Сатирического звучания достигают и высокие литературные сравнения и метафоры Эринга, употребляемые им явно не к месту, что становится очевидным даже неискушенному читателю: «Регина, прислуга, ходившая за водой, принесла домой, мамзель Юлии, весть об эдикте консулов и сената (так величает Эринг бютцовский магистрат – Авт.). Она делала свой доклад на местном диалекте, перемежая речь всякого рода междометиями, и закончила его следующим вопросом: «И это мы должны терпеть?» – «Никогда!» – заявила мамзель Хорнборстель и выпрямилась во весь рост, как Луиза Миллер в седьмой сцене второго действия трагедии господина Шиллера «Коварство и любовь» [4].

Подводя итог, следует отметить, что в повести нет прямого авторского голоса или слова.

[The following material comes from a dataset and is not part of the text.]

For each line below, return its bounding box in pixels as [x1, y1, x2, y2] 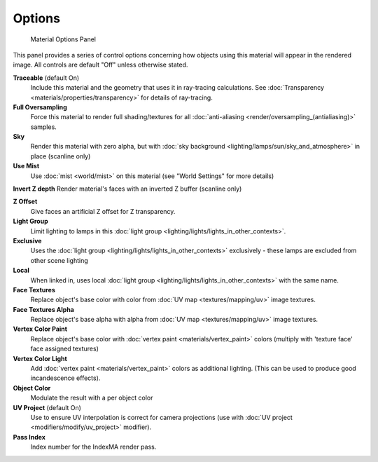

Вся хроника, как уже отмечалось, передана языком ректора в отставке Эринга, и даже небольшие диалоги других персонажей повести, воспроизведенные рассказчиком по памяти, оказываются переработанными его сознанием и получают его же оценочную характеристику. Образ мыслей собственно автора повести, Раабе, его отношение к героям и событиям уходят в иронический и сатирический подтекст, суть и характер которого составляют вторую и главную линию произведения. Она обусловлена стремлением Раабе создать на реально выписанном колорите воссоздаваемой исторической эпохи пародийный эффект, острие которого обращено на современников – обывателей Германии 60-х годов XIX века. Именно их он хотел вывести из летаргического полузабытья средневековой раздробленности и связанных с ней карликовых масштабов экономики, политики, права и культуры в целом. При этом основным средством сатирического освоения действительности в повести Раабе становятся разнообразные реминисценции, порождающие постоянный «диалог» сознаний героя-рассказчика, автора и читателя.

 

Список использованной литературы

 

1.            Бахтин М.М. Вопросы литературы и эстетики. М., 1975. с.112.

2.            Вопросы литературы. 1993. Вып. 3. с.42.

3.            Томашевский Б.В. Пушкин – читатель французских поэтов // Пушкинский сборник памяти С. А. Венгерова. М.; Пг., 1923. с.210–213.

4.            Рабе В. Повести и новеллы. М., 1959. с.144.

5.            Фатеева Н.А. Интертекстуальность и ее функции в художественном дискурсе // Известия РАН. ОЛЯ. Т. 56. № 5. 1997. с.12.

6.            Хализев В.Е. Теория литературы. М., 2000. с.261–262.

7.            Anmerkungen // Raabes Werke in 5 Bänden. Bd. I. Berlin und Weimar, 1972. s.331.

 

 



[1] Далее примеры и цитаты из повести «Гусиный бунт в Бютцове» в тексте статьи приводятся по этому изданию с указанием в скобках страницы.

 

[2] Эту мысль В.Е. Хализев основывает на позиции Б.В. Томашевского, высказанной последним уже в 20-е годы XX века: ученый предостерегал исследователей от «литературного коллекционерства» заимствований и реминисценций без уяснения их характера, сути и функции.